Example – Martin Luther King Jr was a charismatic leader

Root  – It comes from the Greek word charis which just means gift or favour. Kind of like a divine gift or a gift from God.

Example – John was really charismatic, he was able to influence people’s feelings

Example – the traveling salesman was very charismatic, he could always persuade people to purchase his goods

Other words you can use to describe similar situations are ‘charming or magnetic

 

  1. Peevish (adj)

Meaning – someone who gets easily annoyed, is always complaining or whining

Example – John had slept little and that always made him peevish. 

The Patients started getting peevish in the overcrowded waiting room at the doctor’s clinic

The whole team was peevish after losing the game

Use – People are getting peevish being stuck at home for so many days.

Other words you can use instead of peevish are cranky and irritable

  1. Amiable

Meaning – A friendly, pleasant person could be described as amiable. Airline flight attendants tend to be amiable. An amiable person is good-natured and easy to get along with.  

Example – Joy is an amiable person, he is always pleasant and helpful 

Root  –  Latin word amicus means friend

Example – She had an amiable personality, always ready with a kind word and a smile

Use – So if you have a friend who is always warm, friendly and good natured, you can surely call them amiable

Other words you can use to describe good natured, friendly

 

  1. Unflappable (adj)

Meaning – Being calm even in a crisis. Someone who won’t get worried, nervous or even angry in a difficult situation

Example – Even in these days of lock down when everyone is feeling the pressure on revenues, Joe remains unflappable 

Root – the word flap means the rapid movement of a bird’s wings and also means to be agitated or panicky.
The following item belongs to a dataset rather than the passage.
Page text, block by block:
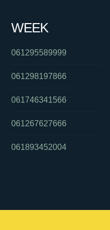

Like a bird caught in a cage, will keep flapping her wings. Unflappable is used for someone who does not flap easily i.e. does not get excited easily.

Example – With four runs to score of the last ball and the crowd standing on their feet, the batsman displayed an unflappable calm and took his team to victory.

Use – if your friend can remain calm in pressure situations you can say to them – your unflappable demeanour gives me confidence

Other words you can use instead of unflappable are ‘as cool as a cucumber’ or sang froid (san fwa)

 

  1. Persistent

Meaning – Persistent people never give up. Even when the odds are stacked against them, they work tirelessly until the goal is achieved. Persistence is the ability to stick with something. 

Example – If you practice the violin for over a year in order to play “Twinkle, Twinkle, Little Star” perfectly, that’s persistence!

Root  – Latin verb persistere which means “to continue with strength.”

Example – The persistent salesman refused to give up

Use – If you find someone who keeps going at something without giving up you can say – She can be very persistent when she wants something.